That doesn't look too bad overall. I have excessive pollen on the water sometimes myself, but not much that you can do about it. Your water looks very blue/green. Do you add dye to it, or is that suspended algae in the water? If you have a problem with suspended algae, plankton, or filamentous algae SeaCleer will take care of any of those issues.


----------



## Foose (Apr 12, 2013)

Muddy said:


> That doesn't look too bad overall. I have excessive pollen on the water sometimes myself, but not much that you can do about it. Your water looks very blue/green. Do you add dye to it, or is that suspended algae in the water? If you have a problem with suspended algae, plankton, or filamentous algae SeaCleer will take care of any of those issues.
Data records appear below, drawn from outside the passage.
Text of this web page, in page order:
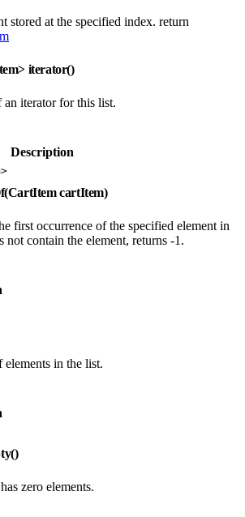
stored at the specified index. return
iterator()
an iterator for this list.
Description
cartItem)
first occurrence of the specified element in
not contain the element, returns -1.
elements in the list.
zero elements.
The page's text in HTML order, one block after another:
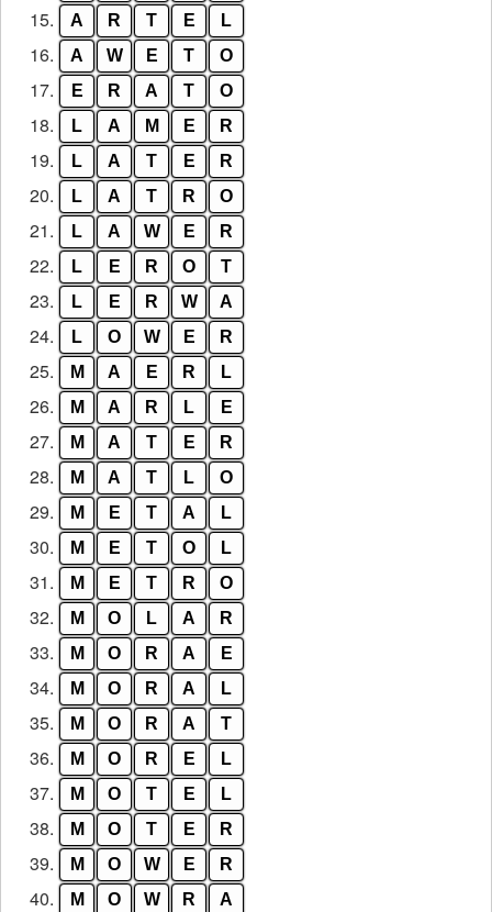
15. A R T E L
16. A W E T O
17. E R A T O
18. L A M E R
19. L A T E R
20. L A T R O
21. L A W E R
22. L E R O T
23. L E R W A
24. L O W E R
25. M A E R L
26. M A R L E
27. M A T E R
28. M A T L O
29. M E T A L
30. M E T O L
31. M E T R O
32. M O L A R
33. M O R A E
34. M O R A L
35. M O R A T
36. M O R E L
37. M O T E L
38. M O T E R
39. M O W E R
40. M O W R A
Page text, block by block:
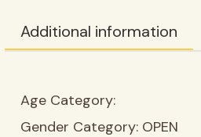
Additional information
Age Category:
Gender Category: OPEN
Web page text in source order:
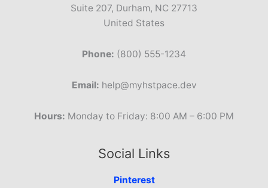
Suite 207, Durham, NC 27713
United States
Phone: (800) 555-1234
Email: help@myhstpace.dev
Hours: Monday to Friday: 8:00 AM – 6:00 PM
Social Links
Pinterest

Yes you nailed it a dye the pond. And use a blue black dye but it needs to be reapplied which I think is why it's greenish color at this time. I really appreciate the input


----------



## Southernsaug (May 23, 2019)

Foose, I have many years experience with a lot of ponds and you sir have a very nice pond. It is very evident you spend time and effort in managing it well. A lot of pond owners would be envious and only wish to have such a well kept pond. At this point I would nit be too concerned with a little floating debris.


----------



## Foose (Apr 12, 2013)

Southernsaug said:


> Foose, I have many years experience with a lot of ponds and you sir have a very nice pond. It is very evident you spend time and effort in managing it well. A lot of pond owners would be envious and only wish to have such a well kept pond. At this point I would nit be too concerned with a little floating debris.
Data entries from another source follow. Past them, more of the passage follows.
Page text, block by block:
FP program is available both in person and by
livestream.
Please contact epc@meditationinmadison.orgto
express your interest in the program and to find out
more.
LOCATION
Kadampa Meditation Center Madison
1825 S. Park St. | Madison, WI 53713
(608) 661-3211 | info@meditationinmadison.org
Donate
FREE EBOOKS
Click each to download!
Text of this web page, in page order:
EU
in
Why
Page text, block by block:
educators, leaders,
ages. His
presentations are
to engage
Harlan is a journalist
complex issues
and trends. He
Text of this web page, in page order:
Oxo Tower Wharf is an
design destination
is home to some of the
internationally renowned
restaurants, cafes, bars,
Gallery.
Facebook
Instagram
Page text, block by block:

I appreciate the feedback my friend and thank you!


----------



## Ol' Whiskers (Aug 11, 2004)

Very nice pond. Notice no waves, must be a very still day. If so, the floating debris, mostly pollen, will spread out evenly. With a breeze it's not noticeable as it gets pushed to to the bank. If you get filamentous algae in the shallows, Cutrine works well for me - follow the directions.


----------



## shot1buck (Feb 23, 2011)

What about running an aerator in the pond? Also possibly purchasing a few grass carp? But cleaning out leaves help as well.


----------



## Foose (Apr 12, 2013)

shot1buck said:


> What about running an aerator in the pond? Also possibly purchasing a few grass carp? But cleaning out leaves help as well.


I have an aerator installed and that made a huge difference. I think that was the best think for it. If you look at the pic you can kind of see in in the middle of the pond.


----------



## Foose (Apr 12, 2013)

Ol' Whiskers said:


> Very nice pond. Notice no waves, must be a very still day. If so, the floating debris, mostly pollen, will spread out evenly. With a breeze it's not noticeable as it gets pushed to to the bank. If you get filamentous algae in the shallows, Cutrine works well for me - follow the directions.


Exactly, its was calm day yesterday and you are correct when the wind blows it tends to build up dependent of the wind direction


----------